◆ Assignment
Drop every picture. Then return, exactly, the lines from the beginning of the listing below through the one containing "9220 Aalborg (6, 164, 63, 179)".

◆ Records for the exercise
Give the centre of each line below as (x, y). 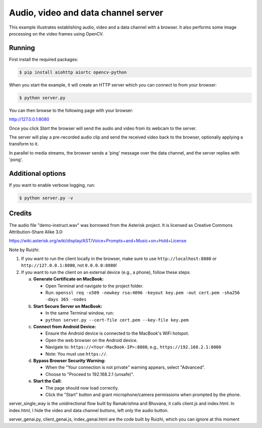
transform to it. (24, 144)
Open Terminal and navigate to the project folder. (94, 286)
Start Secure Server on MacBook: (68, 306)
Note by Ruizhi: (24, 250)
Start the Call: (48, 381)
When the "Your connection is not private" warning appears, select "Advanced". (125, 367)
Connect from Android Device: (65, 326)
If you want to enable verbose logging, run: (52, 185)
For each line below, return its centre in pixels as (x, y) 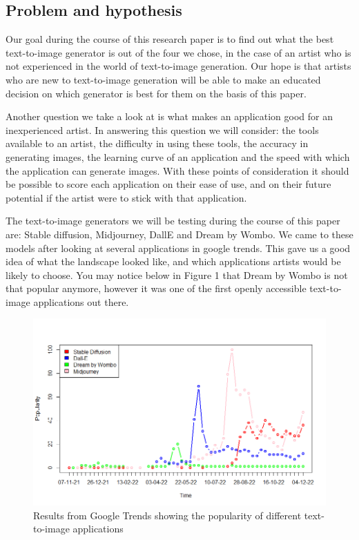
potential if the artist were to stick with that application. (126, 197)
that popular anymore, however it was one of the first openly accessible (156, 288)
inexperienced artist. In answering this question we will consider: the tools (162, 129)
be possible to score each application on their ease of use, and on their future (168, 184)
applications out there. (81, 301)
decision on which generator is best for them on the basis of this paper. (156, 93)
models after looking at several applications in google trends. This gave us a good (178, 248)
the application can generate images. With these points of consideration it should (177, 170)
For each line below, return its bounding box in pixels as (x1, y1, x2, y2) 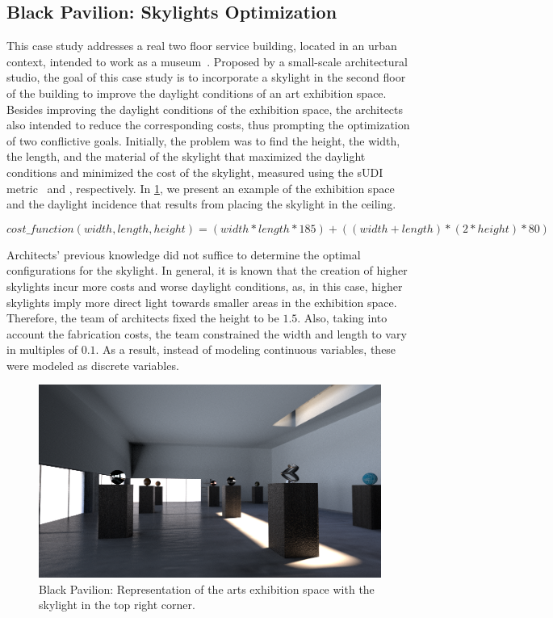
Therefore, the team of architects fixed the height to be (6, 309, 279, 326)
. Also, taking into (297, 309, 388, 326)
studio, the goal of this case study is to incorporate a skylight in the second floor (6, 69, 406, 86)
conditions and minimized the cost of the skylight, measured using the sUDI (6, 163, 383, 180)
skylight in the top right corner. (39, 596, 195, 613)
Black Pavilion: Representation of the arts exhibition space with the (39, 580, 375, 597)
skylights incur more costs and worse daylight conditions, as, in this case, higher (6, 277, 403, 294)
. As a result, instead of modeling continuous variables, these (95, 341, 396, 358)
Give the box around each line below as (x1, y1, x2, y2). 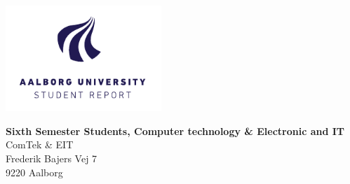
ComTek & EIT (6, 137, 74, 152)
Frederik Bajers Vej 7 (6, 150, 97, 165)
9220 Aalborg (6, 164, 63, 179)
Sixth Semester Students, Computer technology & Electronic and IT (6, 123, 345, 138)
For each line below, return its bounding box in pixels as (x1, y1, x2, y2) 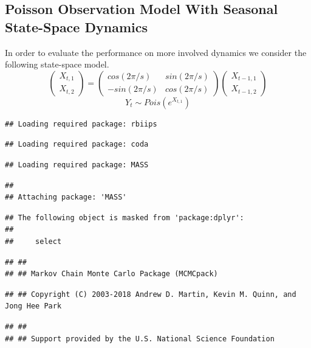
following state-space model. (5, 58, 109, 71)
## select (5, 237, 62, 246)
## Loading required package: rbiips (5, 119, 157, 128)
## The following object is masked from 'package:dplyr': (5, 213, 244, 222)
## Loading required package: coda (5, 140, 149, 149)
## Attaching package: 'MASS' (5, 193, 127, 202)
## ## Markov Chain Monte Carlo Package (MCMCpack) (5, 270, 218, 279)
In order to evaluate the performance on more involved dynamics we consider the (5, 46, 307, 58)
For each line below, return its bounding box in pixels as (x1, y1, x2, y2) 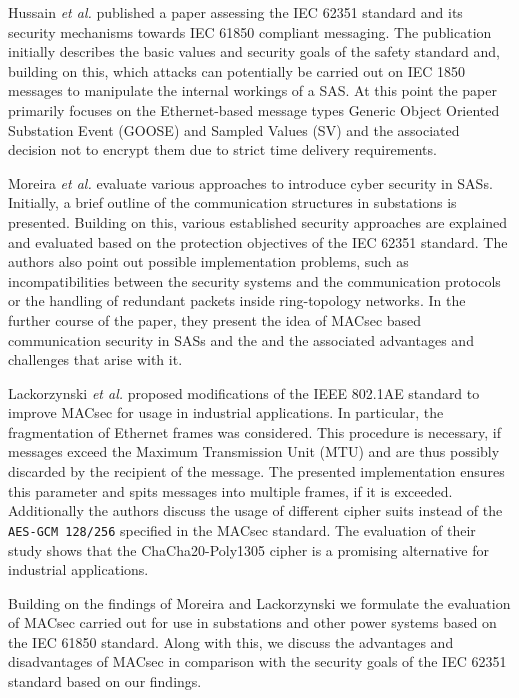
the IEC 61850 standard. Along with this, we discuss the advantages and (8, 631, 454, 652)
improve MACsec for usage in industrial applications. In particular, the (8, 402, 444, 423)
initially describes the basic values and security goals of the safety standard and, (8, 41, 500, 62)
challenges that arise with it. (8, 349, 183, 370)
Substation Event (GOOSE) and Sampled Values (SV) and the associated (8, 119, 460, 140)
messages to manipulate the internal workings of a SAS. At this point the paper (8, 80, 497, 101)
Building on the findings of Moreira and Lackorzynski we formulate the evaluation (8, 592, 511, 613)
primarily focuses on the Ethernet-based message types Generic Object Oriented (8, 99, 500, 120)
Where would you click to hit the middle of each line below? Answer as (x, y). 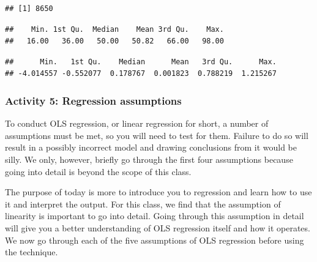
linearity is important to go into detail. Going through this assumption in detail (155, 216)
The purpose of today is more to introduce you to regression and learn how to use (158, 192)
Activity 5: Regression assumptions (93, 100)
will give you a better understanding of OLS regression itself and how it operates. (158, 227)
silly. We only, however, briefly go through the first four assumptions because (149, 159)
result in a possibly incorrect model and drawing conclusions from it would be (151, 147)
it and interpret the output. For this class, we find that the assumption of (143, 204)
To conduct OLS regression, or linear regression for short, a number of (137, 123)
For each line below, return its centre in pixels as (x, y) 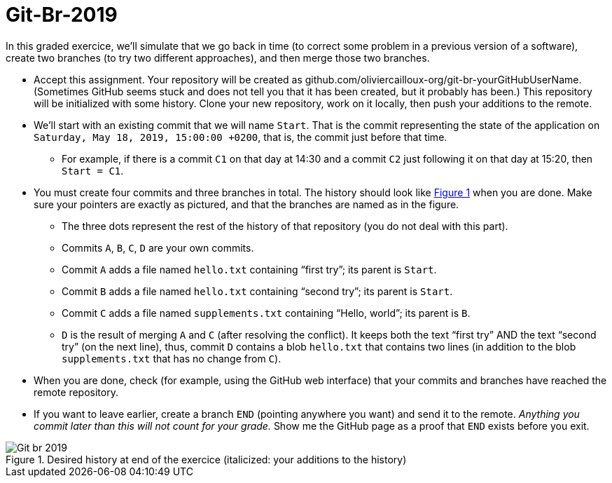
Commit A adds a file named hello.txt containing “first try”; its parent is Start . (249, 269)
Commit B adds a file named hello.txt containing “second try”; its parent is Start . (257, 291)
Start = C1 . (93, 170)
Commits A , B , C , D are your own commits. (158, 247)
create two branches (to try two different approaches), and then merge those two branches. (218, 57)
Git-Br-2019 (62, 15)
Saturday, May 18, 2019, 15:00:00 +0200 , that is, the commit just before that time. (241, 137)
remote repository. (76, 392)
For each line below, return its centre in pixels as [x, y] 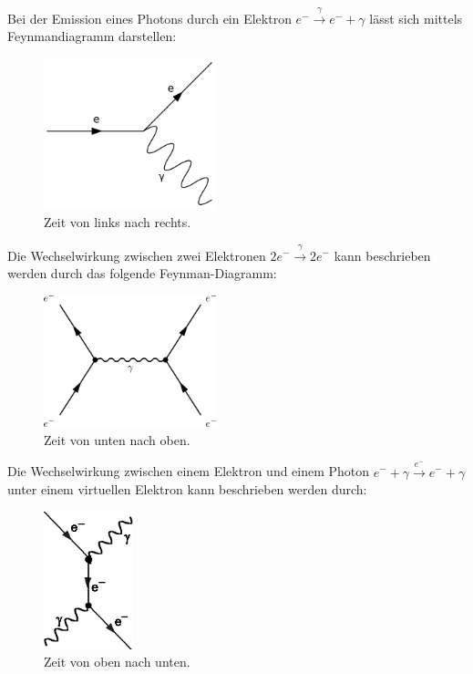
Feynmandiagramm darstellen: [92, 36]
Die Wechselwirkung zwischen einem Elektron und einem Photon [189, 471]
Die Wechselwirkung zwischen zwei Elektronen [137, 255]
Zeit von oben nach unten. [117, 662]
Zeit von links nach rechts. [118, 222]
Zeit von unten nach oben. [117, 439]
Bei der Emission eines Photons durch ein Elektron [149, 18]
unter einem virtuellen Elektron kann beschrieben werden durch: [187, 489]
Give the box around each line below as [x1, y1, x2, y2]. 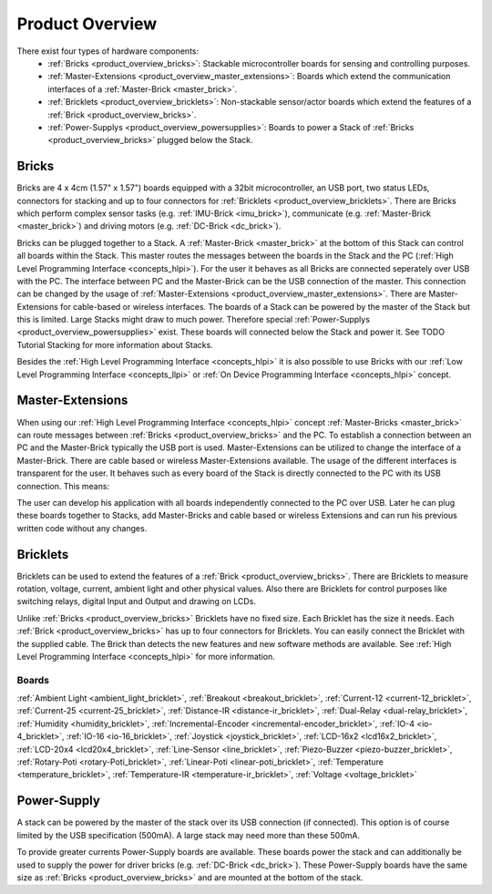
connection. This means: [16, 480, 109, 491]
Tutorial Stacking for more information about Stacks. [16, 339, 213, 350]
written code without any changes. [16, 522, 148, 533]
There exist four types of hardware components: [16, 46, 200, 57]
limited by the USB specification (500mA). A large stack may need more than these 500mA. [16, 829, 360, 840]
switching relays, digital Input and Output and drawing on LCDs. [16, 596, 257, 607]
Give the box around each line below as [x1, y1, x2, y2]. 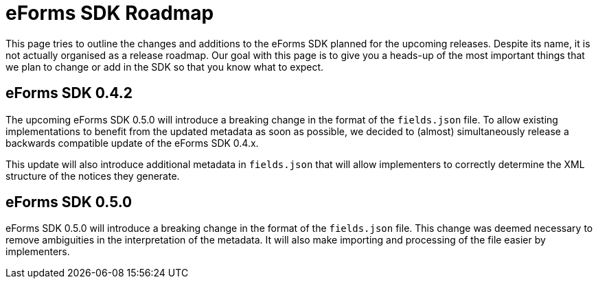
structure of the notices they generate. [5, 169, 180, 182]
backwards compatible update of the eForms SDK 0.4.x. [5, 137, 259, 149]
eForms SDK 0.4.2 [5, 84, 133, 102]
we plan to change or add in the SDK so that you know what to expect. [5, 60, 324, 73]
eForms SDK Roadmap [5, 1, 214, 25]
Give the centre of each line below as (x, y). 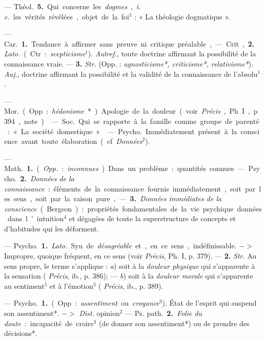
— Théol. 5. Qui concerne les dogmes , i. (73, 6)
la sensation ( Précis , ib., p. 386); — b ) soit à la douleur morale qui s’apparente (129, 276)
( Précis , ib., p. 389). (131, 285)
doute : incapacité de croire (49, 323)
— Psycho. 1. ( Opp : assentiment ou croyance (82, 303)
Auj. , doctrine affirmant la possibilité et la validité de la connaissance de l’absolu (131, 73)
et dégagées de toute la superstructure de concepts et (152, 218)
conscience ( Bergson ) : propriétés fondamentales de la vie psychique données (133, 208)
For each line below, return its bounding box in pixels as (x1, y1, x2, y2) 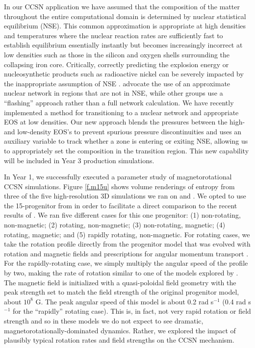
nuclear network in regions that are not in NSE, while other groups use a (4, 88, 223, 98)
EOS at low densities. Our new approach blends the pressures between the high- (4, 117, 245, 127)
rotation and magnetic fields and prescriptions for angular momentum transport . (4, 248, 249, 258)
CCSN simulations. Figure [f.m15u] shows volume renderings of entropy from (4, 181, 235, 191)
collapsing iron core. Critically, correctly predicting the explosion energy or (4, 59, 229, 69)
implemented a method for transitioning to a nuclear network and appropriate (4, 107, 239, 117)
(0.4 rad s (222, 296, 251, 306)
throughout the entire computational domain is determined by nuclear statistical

◆ Your solution
Give the centre of each line below as (x, y). 
transform to it. (24, 144)
Open Terminal and navigate to the project folder. (94, 286)
Start Secure Server on MacBook: (68, 306)
Note by Ruizhi: (24, 250)
Start the Call: (48, 381)
When the "Your connection is not private" warning appears, select "Advanced". (125, 367)
Connect from Android Device: (65, 326)
If you want to enable verbose logging, run: (52, 185)
For each line below, return its centre in pixels as (x, y) 
potential if the artist were to stick with that application. (126, 197)
that popular anymore, however it was one of the first openly accessible (156, 288)
inexperienced artist. In answering this question we will consider: the tools (162, 129)
be possible to score each application on their ease of use, and on their future (168, 184)
applications out there. (81, 301)
decision on which generator is best for them on the basis of this paper. (156, 93)
models after looking at several applications in google trends. This gave us a good (178, 248)
the application can generate images. With these points of consideration it should (177, 170)
For each line below, return its bounding box in pixels as (x1, y1, x2, y2) 
Therefore, the team of architects fixed the height to be (6, 309, 279, 326)
. Also, taking into (297, 309, 388, 326)
studio, the goal of this case study is to incorporate a skylight in the second floor (6, 69, 406, 86)
conditions and minimized the cost of the skylight, measured using the sUDI (6, 163, 383, 180)
skylight in the top right corner. (39, 596, 195, 613)
Black Pavilion: Representation of the arts exhibition space with the (39, 580, 375, 597)
skylights incur more costs and worse daylight conditions, as, in this case, higher (6, 277, 403, 294)
. As a result, instead of modeling continuous variables, these (95, 341, 396, 358)
Give the box around each line below as (x1, y1, x2, y2). 
ComTek & EIT (6, 137, 74, 152)
Frederik Bajers Vej 7 (6, 150, 97, 165)
9220 Aalborg (6, 164, 63, 179)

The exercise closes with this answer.